Nota: 4. Las últimas 80 páginas, de 280, están bien. El resto, entre aburrido y absurdo, dependiendo del momento. Es un libro corto y no resulta difícil de leer, pero tampoco va más allá. Si lo leéis, que sea bajo vuestra cuenta y riesgo, y no por recomendación mía.


¿A vosotros, qué os pareció Caulfield? ¿Fuisteis capaces de empatizar con él? ¿Comprendíais sus motivaciones? ¿Y qué tal la redacción del libro? Es que había momentos en que me gustaba, pero quedaban eclipsados por paja y repeticiones horribles del chavalín. ¡Ay!

martes, 9 de agosto de 2011

Mujeres desesperadas (5ª temporada) - ABC, Marc Cherry


He de decir, creo que condiciona mucho mi opinión sobre la temporada, que la fórmula de la serie me parece que ya no da para mucho más. He visto la quinta temporada entera porque admito que presentaban un misterio interesante con un personaje muy carismático, el grandioso Dave Williams (Neal McDonough).



Si  hubiese carecido de interés, un problema que atañe a las temporadas pares, no sé si habría terminado de verla; pero coincidió que no era así. La aparición de Dave, aunque sea de la mano de un personaje que me resulta tan cargante como Edie Brit (Nicollette Sheridan), con ese toque espectral y de subrepticia malignidad tras toda la educación y las ganas de ayudar, consiguió que el personaje me cayese en gracia y que la temporada me enganchase. Es claramente un hijoputa, sí, pero es un hijoputa molón.

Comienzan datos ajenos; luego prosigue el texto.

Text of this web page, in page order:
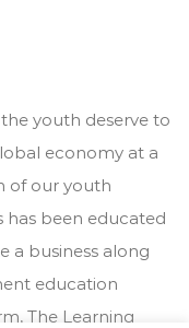
youth deserve to
economy at a
of our youth
has been educated
a business along
education
The Learning
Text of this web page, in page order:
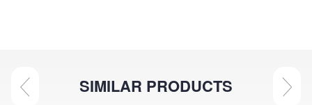
SIMILAR PRODUCTS
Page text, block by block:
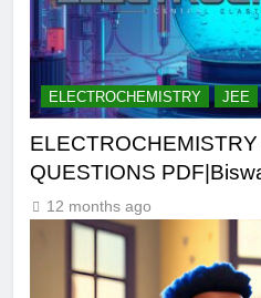
ELECTROCHEMISTRY JEE
QUESTIONS
12 months ago
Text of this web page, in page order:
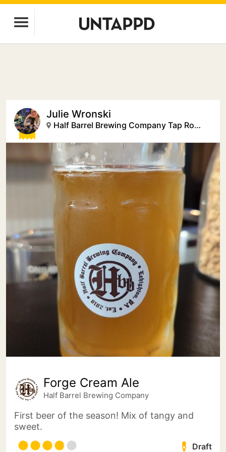
Julie Wronski
Half Barrel Brewing Company Tap Room
Forge Cream Ale
Half Barrel Brewing Company
First beer of the season! Mix of tangy and
sweet.
Draft

Como sabrá todo aquel que haya terminado de ver la cuarta, lo que manifiesta una cierta tenacidad, paciencia y posesión de tiempo libre (porque no es precisamente la alegría de la huerta), la historia ha saltado 5 años: Susan ya no está con Mike, Gabrielle mantiene a la familia desde que Carlos ha quedado ciego, Lynette trabaja con su marido en Scavo's, Brie se ha hecho la dueña del catering más importante del país y está amasando una fortuna junto a Katherine, que gana cierta relevancia esta temporada. Con este planteamiento inicial, la serie se desarrolla más o menos como siempre, dramón marujesco por un lado, humor ligeramente cínico por otro y con unas introducciones en su mayoría bonitas y elegantes con la voz de Mary Alice Young (Brenda Strong).

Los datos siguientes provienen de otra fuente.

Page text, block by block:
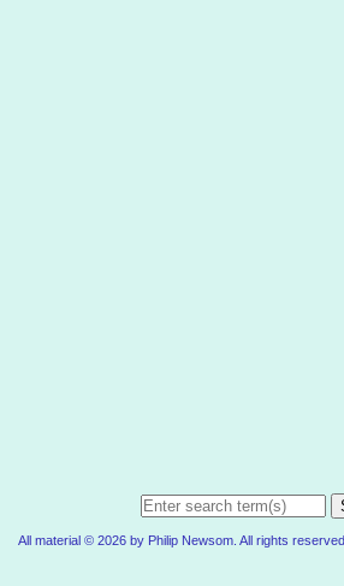
All material © 2026 by Philip Newsom. All rights
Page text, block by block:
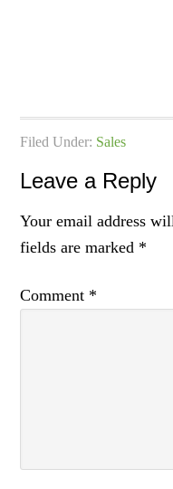
Filed Under: Sales
Leave a Reply
Your email address
fields are marked *
Comment *
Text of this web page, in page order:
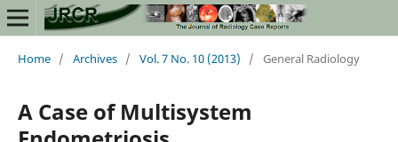
Home / Archives / Vol. 7 No. 10 (2013) / General Radiology
A Case of Multisystem
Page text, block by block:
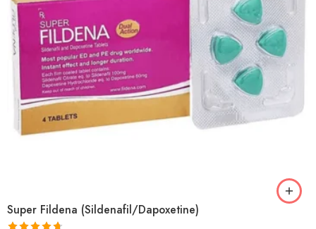
Super Fildena (Sildenafil/Dapoxetine)
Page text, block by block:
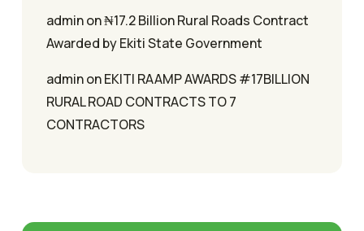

Como quitando el misterio poco más podría decir que no fuera repetir lo mismo que en otras temporadas (que cuidan mucho la imagen -aunque podría estar un poco mejor por momentos-, la música, etc.), y no es plan de insistir en el papelazo de Neal McDonough, al que sólo me había encontrado como militar malvadete de Time Line (hay que reconocer que no tiene cara de bueno); voy a hacer un pequeño comentario sobre evolución de personajes, un tema que, realmente, como ya he discutido con alguna persona que sigue la serie, es chocante en el mejor de los casos.

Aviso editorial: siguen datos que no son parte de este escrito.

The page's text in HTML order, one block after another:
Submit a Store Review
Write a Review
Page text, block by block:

TIENE SPOILERS de esta y previas temporadas:
El único personaje que me parece que ha ganado verdadera solidez con el paso de las temporadas es Gabrielle. Es mucho menos zorra, mucho menos imbécil; ha crecido (aunque sea un poco y el cerebro se le siga licuando y le impida pensar cuando hay dinero o un traje bonito de por medio). Además, la mejoría también del personaje de Carlos ha contribuido a que este inicialmente mal avenido matrimonio sea el único salvable tras sus segundas nupcias.

Brie, por su parte, casada actualmente con Orson Hodge, es un personaje que ha ganado cierta sobriedad y ha disminuido algo sus trastornos obsesivo compulsivos; lo que supone un punto bueno y malo a la vez: bueno porque ayuda a dar profundidad y naturalidad al personaje, malo porque reduce su, creo yo, gran baza. No obstante, también es cierto que la aparición repentina de la manía cleptómana de Orson (absolutamente repentina) para generar algún tipo de tensión en la pareja, supongo, ha quitado parte de la gracia de la 'normalizacion' que parecían estar viviendo. Supongo que es lo que tiene querer estirar y estirar una serie, ¿no, ABC? La plantan como una respuesta a la tensión y tal, pero la verdad es que me chirriaba por todas partes. Orson fue un malo espectacular, pero en esta temporada pierde casi todo su atractivo.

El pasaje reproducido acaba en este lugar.